ECGC offers credit risk insurance covers to exporters and banks. The corporation provides a range of insurance covers to Indian exporters against commercial risks of non-payment by the overseas importers as well as the country risks caused due to political developments. A V Muralidharan, chairman and managing director, ECGC, spoke to HT on a range of issues. Excerpts:
What is ECGC’s role in safeguarding payment of exporters in international trade?
ECGC is a credit insurance organisation working under the administrative control of the commerce ministry. The corporation issues credit insurance covers to exporters to protect them against the payment risks that may arise due to non-payments risks of overseas buyers and importing countries. The corporation also issues credit insurance covers to banks for their working capital finance for exporters protecting the banks against their lending risks.
What’s the fee structure and premium percentage of the insured value?
Exporters can choose to cover a single consignment, a single buyer or a series of shipments and more than one buyer. Premium rates are determined on two broad parameters — country to which the shipments are made and the payment terms. Rates are separate for transaction based covers, turnover covers and exposure based covers
How does ECGC assist small and medium enterprises in their exports?
There are exclusive covers available for the micro, small and medium exporters.
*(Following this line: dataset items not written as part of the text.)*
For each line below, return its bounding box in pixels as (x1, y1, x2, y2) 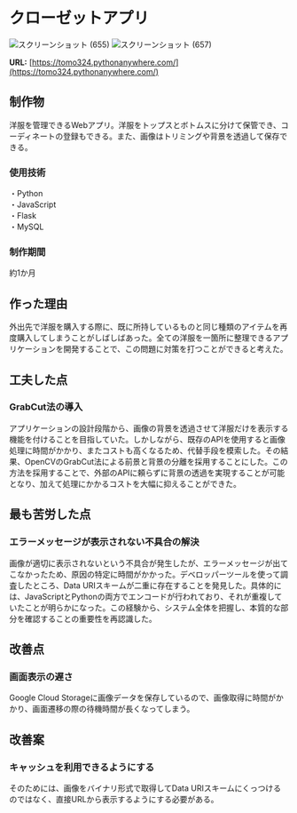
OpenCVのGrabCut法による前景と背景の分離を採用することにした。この (24, 456, 288, 466)
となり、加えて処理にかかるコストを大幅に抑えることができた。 (9, 478, 241, 489)
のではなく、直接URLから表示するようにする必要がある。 (9, 793, 219, 804)
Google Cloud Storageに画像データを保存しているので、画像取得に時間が (9, 692, 277, 703)
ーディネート (9, 131, 56, 141)
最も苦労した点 (9, 507, 91, 522)
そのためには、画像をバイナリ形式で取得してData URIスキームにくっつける (9, 783, 282, 793)
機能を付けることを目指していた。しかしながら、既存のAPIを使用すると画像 (9, 434, 285, 444)
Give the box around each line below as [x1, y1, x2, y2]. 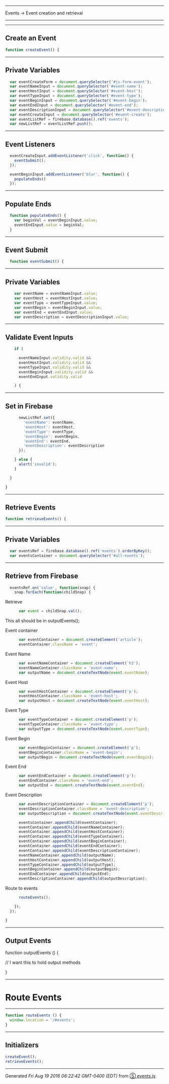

The Small Exporters Policy is designed to help exporters with annual exports not exceeding Rs. 50 lakh to provide higher coverage of 95 per cent for buyer risks and 100 per cent for country risks.
What are the terms and conditions applicable for the insurance holder?
The normal tenets of insurance are applicable to the credit insurance as well such as utmost good faith and the existence of a genuine export transaction. An exporter can seek insurance for a single shipment, a series of shipments to a single buyer and all shipments to all buyers.